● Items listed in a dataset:
+ + + + + + +
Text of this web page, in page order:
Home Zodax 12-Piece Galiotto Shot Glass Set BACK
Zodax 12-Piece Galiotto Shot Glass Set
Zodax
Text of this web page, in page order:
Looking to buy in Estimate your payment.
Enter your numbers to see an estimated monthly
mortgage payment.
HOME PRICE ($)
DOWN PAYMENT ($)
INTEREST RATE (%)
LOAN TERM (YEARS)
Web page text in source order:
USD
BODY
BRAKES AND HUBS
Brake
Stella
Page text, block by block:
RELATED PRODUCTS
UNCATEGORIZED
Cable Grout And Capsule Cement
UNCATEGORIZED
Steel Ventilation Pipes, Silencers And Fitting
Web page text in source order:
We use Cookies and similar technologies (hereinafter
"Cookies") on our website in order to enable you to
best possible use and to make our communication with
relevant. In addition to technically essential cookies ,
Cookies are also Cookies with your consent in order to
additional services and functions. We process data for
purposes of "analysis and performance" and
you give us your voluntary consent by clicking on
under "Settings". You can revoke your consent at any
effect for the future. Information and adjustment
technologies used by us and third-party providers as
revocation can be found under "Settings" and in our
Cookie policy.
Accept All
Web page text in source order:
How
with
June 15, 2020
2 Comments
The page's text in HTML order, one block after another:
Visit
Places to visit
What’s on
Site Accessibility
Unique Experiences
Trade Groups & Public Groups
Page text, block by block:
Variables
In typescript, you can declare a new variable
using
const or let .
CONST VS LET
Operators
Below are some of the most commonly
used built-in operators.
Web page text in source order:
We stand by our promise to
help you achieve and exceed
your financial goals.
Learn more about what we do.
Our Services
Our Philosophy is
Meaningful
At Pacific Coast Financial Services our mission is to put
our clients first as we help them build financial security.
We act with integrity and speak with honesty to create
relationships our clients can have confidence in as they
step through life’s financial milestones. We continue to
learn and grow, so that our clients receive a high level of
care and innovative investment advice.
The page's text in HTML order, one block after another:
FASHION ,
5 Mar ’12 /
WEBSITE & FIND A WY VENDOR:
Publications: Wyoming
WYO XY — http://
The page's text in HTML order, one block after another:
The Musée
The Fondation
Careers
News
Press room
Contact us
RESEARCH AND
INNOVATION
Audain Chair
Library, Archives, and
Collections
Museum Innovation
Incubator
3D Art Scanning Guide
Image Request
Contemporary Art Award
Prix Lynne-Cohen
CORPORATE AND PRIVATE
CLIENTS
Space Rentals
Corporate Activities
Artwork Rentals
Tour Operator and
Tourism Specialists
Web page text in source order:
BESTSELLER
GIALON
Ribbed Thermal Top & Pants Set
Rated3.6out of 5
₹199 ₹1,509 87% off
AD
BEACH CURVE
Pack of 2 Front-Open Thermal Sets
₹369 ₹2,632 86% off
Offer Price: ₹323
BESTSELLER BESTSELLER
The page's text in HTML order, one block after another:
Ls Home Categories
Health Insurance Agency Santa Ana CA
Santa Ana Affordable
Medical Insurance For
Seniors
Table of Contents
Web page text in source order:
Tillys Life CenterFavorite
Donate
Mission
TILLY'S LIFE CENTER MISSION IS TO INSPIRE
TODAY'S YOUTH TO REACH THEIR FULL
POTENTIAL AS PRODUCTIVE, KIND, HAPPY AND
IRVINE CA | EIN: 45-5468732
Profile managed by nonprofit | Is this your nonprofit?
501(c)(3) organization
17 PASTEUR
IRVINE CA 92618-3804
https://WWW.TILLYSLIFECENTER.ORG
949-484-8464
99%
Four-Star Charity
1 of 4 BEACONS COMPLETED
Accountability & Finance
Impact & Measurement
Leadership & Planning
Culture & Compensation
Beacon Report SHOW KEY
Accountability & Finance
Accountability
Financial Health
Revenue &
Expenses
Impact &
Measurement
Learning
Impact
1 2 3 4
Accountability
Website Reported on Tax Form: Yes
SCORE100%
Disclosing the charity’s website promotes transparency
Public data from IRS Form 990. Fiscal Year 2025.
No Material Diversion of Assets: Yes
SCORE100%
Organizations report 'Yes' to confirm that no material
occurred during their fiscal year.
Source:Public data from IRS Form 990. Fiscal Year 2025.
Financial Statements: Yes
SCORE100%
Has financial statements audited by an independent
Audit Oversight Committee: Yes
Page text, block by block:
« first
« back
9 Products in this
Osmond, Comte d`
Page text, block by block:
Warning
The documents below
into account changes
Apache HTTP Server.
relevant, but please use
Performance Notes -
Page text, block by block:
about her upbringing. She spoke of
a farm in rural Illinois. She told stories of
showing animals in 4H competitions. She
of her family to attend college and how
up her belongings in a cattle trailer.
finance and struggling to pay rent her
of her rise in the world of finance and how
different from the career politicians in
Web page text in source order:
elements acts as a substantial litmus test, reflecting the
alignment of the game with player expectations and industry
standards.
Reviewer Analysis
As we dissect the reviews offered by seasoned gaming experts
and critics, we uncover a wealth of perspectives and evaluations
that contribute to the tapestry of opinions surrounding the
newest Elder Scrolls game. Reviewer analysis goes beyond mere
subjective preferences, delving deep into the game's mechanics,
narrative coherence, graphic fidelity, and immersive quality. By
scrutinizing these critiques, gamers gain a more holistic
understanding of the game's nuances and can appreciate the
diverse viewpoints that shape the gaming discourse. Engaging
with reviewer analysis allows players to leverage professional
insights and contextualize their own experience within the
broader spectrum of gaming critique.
+ + + + + + +
● EXERCISE GOAL: Transcribe the records above exactly, beginning at the line that contains "5 Mar ’12 /" and ending with the line that contains "Contemporary Art Award", both included, and nothing else.

● TASK RESPONSE:
5 Mar ’12 /
WEBSITE & FIND A WY VENDOR:
Publications: Wyoming
WYO XY — http://
The page's text in HTML order, one block after another:
The Musée
The Fondation
Careers
News
Press room
Contact us
RESEARCH AND
INNOVATION
Audain Chair
Library, Archives, and
Collections
Museum Innovation
Incubator
3D Art Scanning Guide
Image Request
Contemporary Art Award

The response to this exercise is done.